The role of leaders is essential to maintaining the high morale, loyalty and tenacity of troops. So when Jordan needed a commander to lead its elite forces, it demanded a man with nerves of steel and strategic foresight. That man is Brig. Gen. Adnan Al-Abbadi of the Joint Special Operations Command.

Gen. Adnan began his military career in 1983 and scaled the leadership ladder, serving as an officer in Jordan’s 71st Counter Terrorism Battalion, considered one of the nation’s most advanced units. He graduated with honors from Jordan’s War College.

After being deployed to command the first Jordanian special operations unit in Afghanistan and staying there for seven months, he attended the United States Army Command and General Staff College at Fort Leavenworth. That advanced training helped him ascend to command the 71st Battalion.

Gen. Adnan considers himself blessed that His Majesty King Abdullah II ibn Al Hussein is not only Jordan’s civilian leader but one of the nation’s leading military figures.

“My military idol is His Majesty King Abdullah II. He was the commander of Jordanian special operation forces from 1996 to 1999, when I served as an officer in the 71st Battalion. Before that, I was an intelligence officer in the 101st Special Forces Group, and we were in constant communications with His Majesty, as he was our commander,” the general said.

“His Majesty has a sharp military mind, and we learned patience, tolerance and humility from him. He inspired us to adopt his leadership values. We are honored that His Majesty left his position as special forces commander to become king of Jordan.”

King Abdullah has retained a place in his heart for special forces, personally overseeing the progress these elite troops are making in the field. Gen. Adnan and his colleagues are gratified by the attention they receive.

“Since I became the commander of special operations in July 2015, I have been blessed with four visits by the king,” he said. “These visits boost our morale and make us proud. He personally discusses security challenges in the region, reviews our plans and exchanges ideas.”

Gen. Adnan believes that defeating terrorists requires multiple efforts that transcend special forces, encompassing conventional military units, the civilian security sector, allied forces and society at large.

He believes it is the duty of every Muslim nation to develop plans to counter extremist ideology, clarifying the true nature of Islam to deprive Daesh of recruits misled by its lies.

“We are not working on the military objectives only; we are working on social media to educate the youth and counter extremism through a national plan,” he said. “Modern war no longer uses only conventional forces and weapons. This is a new kind of war that deals with ideology.

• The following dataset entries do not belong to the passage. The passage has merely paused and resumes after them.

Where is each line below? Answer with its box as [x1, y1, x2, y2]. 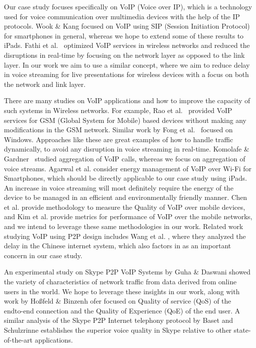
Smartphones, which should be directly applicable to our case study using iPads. [4, 173, 247, 183]
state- [234, 325, 251, 335]
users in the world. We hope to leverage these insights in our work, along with [4, 286, 240, 296]
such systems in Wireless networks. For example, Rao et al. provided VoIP [4, 105, 232, 115]
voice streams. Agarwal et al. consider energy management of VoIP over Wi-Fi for [4, 163, 252, 173]
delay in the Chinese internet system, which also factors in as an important [4, 240, 231, 251]
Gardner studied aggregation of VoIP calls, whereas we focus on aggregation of [4, 153, 246, 163]
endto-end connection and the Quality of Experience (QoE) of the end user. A [4, 305, 240, 315]
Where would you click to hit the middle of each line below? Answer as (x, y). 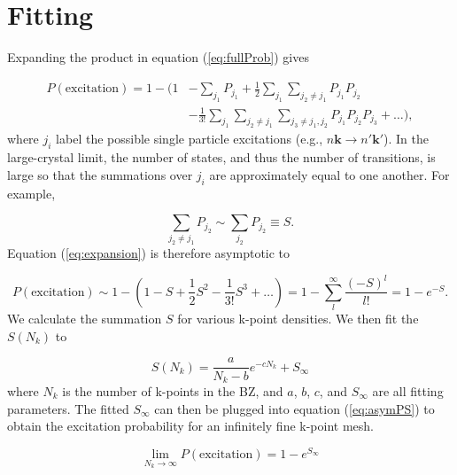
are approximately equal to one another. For (329, 174)
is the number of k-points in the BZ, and (173, 390)
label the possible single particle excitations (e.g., (190, 139)
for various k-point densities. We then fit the (298, 319)
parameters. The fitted (68, 408)
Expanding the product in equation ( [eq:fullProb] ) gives (158, 57)
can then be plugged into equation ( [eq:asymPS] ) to (294, 408)
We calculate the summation (85, 319)
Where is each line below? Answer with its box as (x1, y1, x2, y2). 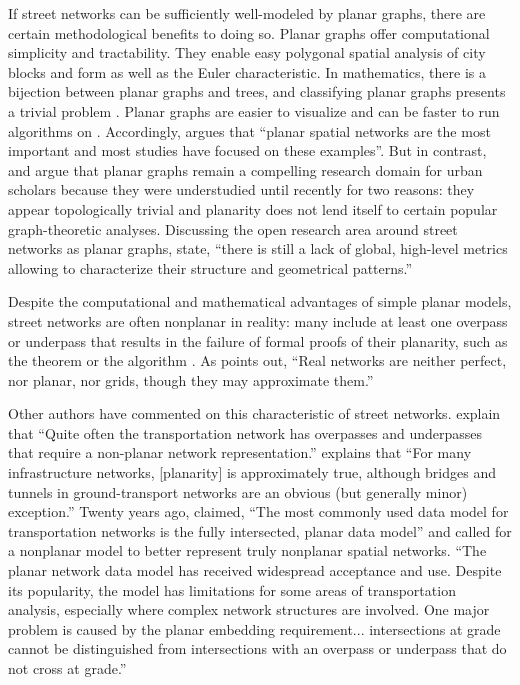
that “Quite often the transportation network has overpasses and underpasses (8, 422, 483, 443)
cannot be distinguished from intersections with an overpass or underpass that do (8, 638, 507, 659)
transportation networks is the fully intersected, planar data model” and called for (8, 520, 512, 541)
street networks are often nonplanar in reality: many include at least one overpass (8, 310, 508, 331)
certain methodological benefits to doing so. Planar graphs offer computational (8, 22, 490, 43)
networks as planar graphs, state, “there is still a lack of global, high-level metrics (8, 238, 508, 259)
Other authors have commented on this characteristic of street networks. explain (8, 403, 501, 424)
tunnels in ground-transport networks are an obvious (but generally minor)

There is a race between good and evil to win the hearts of the populace.”

This new kind of war also requires international partnerships united against terrorism, the general said. His dream is to create a global network of special operations troops that share the same doctrine and training. They would operate together not just during training exercises but on the battlefield as well. Key to that effort is a system of information sharing.

“As we all know, terrorist organizations across the world share ideology and enjoy cooperation and support among themselves. When evil unites, good must unite to defeat it. Our goal is to bind all efforts of the world’s special operations forces to work in the same direction to set back terrorism,” Gen. Adnan said.

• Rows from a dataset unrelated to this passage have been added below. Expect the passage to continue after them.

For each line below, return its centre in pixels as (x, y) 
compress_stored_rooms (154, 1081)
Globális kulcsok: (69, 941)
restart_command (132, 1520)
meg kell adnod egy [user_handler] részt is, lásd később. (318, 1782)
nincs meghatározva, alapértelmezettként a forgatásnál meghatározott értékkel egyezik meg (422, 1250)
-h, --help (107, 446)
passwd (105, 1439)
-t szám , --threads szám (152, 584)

The most pressing concern of Jordanian forces is guarding the kingdom, particularly the volatile northern border it shares with Syria. The general quoted King Abdullah’s concern about the need for special forces to play both a strategic and tactical role in areas favored by terrorists.

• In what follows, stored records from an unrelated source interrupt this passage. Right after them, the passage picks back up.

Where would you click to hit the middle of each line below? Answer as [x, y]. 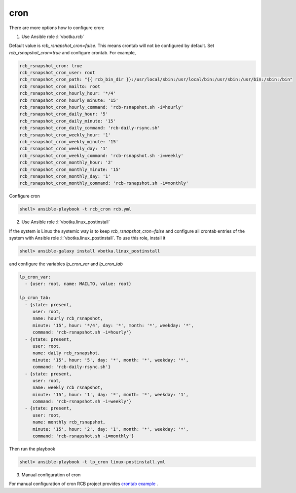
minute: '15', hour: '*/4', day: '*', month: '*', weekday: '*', [113, 325]
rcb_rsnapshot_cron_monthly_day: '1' [65, 176]
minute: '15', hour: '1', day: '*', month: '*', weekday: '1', [111, 394]
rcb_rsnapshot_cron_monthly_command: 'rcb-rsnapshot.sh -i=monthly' [104, 183]
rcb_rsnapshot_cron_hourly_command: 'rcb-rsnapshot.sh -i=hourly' [101, 107]
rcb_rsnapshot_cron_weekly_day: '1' [64, 149]
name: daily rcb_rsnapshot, [66, 353]
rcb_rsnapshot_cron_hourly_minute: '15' [69, 100]
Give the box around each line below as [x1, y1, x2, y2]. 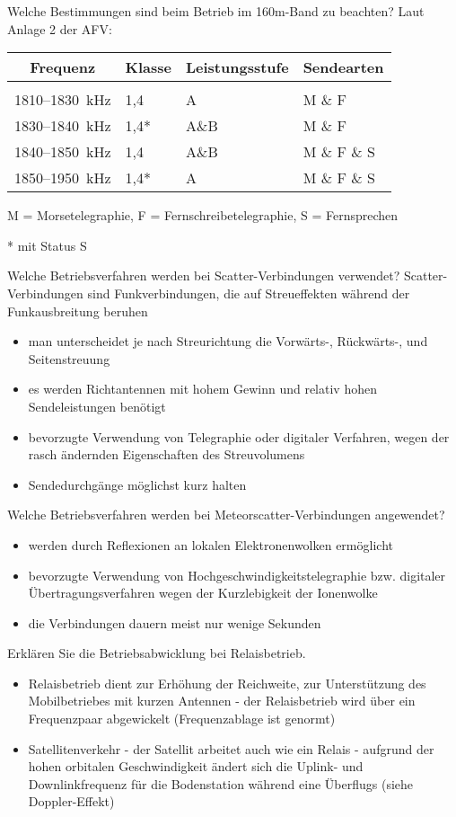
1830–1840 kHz [14, 115, 111, 137]
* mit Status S [7, 235, 87, 254]
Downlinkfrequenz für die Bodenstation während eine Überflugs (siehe [28, 774, 413, 793]
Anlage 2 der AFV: [7, 19, 112, 38]
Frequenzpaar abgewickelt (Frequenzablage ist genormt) [28, 709, 336, 728]
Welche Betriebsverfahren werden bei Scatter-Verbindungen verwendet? [7, 266, 400, 285]
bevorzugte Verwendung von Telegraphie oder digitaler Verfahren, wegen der [28, 427, 450, 446]
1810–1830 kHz [14, 89, 111, 111]
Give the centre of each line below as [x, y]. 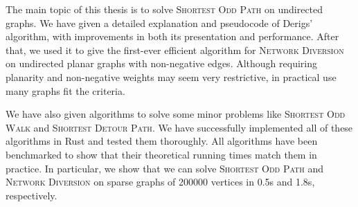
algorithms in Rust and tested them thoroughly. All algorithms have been [162, 141]
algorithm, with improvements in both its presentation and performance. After [172, 36]
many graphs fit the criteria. [65, 90]
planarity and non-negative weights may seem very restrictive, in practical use [171, 76]
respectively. [32, 195]
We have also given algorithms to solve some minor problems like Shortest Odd [176, 114]
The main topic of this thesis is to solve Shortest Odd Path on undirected [164, 9]
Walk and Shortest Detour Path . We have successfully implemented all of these [179, 127]
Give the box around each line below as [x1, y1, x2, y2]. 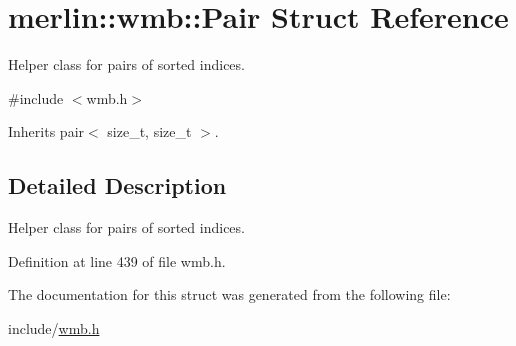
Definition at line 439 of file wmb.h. [8, 250, 226, 271]
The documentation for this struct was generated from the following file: [8, 284, 451, 305]
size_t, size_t [107, 121, 192, 142]
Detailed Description [8, 170, 227, 201]
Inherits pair [8, 121, 85, 142]
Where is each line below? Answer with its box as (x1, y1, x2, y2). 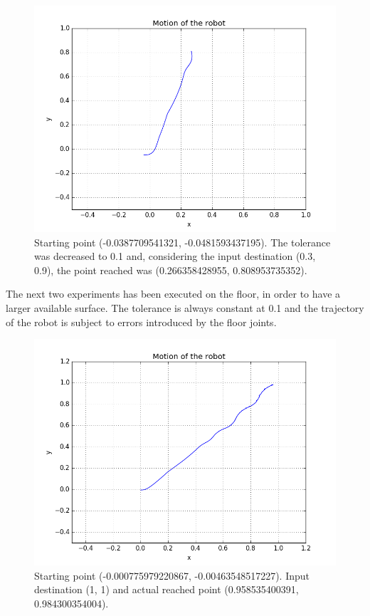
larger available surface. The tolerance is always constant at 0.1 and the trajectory (6, 300, 364, 315)
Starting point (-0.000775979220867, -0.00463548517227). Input (34, 568, 310, 583)
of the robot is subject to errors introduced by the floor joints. (6, 314, 277, 329)
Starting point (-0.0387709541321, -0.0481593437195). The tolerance (34, 234, 331, 249)
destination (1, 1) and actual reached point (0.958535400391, (34, 582, 299, 597)
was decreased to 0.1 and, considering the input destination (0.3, (34, 249, 316, 263)
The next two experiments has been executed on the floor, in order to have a (6, 286, 341, 301)
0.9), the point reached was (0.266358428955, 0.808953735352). (34, 262, 307, 277)
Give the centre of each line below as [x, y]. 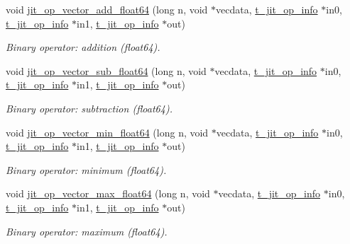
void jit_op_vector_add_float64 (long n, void [107, 9]
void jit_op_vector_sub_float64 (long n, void [106, 70]
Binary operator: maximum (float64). [87, 231]
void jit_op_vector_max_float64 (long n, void [108, 193]
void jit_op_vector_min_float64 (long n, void [107, 132]
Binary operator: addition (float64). [83, 47]
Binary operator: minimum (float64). [86, 169]
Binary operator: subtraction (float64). [89, 108]
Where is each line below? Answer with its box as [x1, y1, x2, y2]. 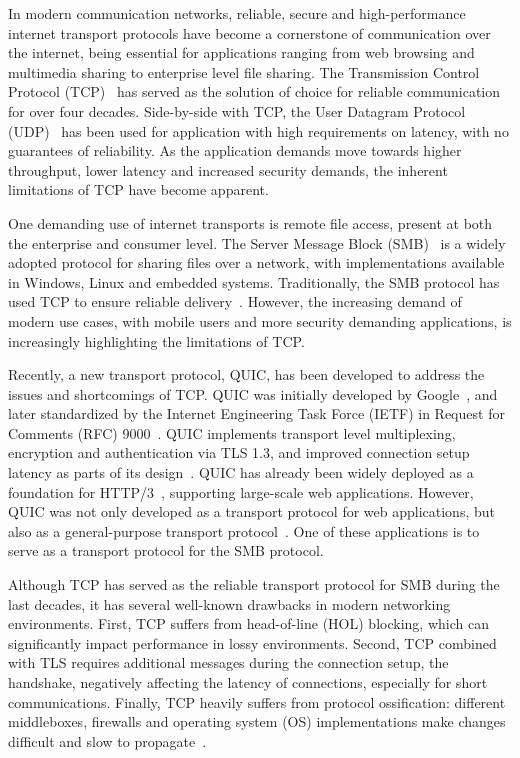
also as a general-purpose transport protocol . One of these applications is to [8, 520, 480, 541]
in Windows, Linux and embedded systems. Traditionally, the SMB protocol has [8, 271, 500, 292]
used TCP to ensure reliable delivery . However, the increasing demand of [8, 291, 462, 312]
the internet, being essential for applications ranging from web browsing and [8, 42, 475, 63]
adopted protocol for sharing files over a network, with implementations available [8, 252, 505, 273]
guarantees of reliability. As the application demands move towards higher [8, 140, 462, 161]
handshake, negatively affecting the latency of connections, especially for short [8, 672, 488, 692]
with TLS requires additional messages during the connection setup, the [8, 652, 449, 673]
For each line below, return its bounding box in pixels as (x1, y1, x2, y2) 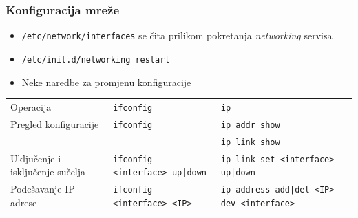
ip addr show (220, 120, 280, 130)
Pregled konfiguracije (10, 116, 99, 131)
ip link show (220, 137, 280, 147)
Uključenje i (10, 151, 61, 165)
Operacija (10, 99, 52, 113)
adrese (10, 195, 37, 209)
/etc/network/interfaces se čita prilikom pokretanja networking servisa (21, 28, 333, 43)
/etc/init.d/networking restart (21, 54, 170, 65)
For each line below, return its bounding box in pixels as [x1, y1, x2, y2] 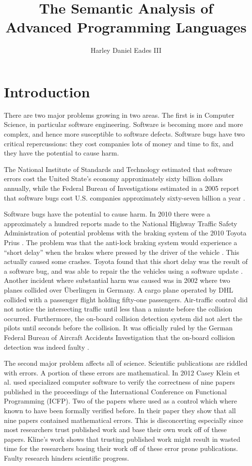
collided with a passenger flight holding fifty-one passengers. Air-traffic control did [4, 294, 248, 304]
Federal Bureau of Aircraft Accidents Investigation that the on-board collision [4, 332, 235, 342]
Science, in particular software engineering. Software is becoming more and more [4, 119, 243, 129]
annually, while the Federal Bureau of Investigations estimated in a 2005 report [4, 183, 239, 193]
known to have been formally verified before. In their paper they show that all [4, 405, 236, 416]
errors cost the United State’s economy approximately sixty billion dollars [4, 173, 223, 184]
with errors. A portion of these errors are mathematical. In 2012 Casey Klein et [4, 367, 240, 377]
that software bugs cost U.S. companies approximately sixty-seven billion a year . [4, 192, 245, 202]

“I have units stationed there and work daily with border forces. We help our brothers, the Syrian refugees, as they cross the border and head toward the refugee camps. At the same time we act as a rapid response force and engage the smugglers and drug traffickers who attempt to cross our borders,” the general said.

“We also have an emergency unit ready to deploy, whether it’s defending the integrity of the kingdom or deploying anywhere in the world where our leadership identifies a target that’s essential for our security and interests.”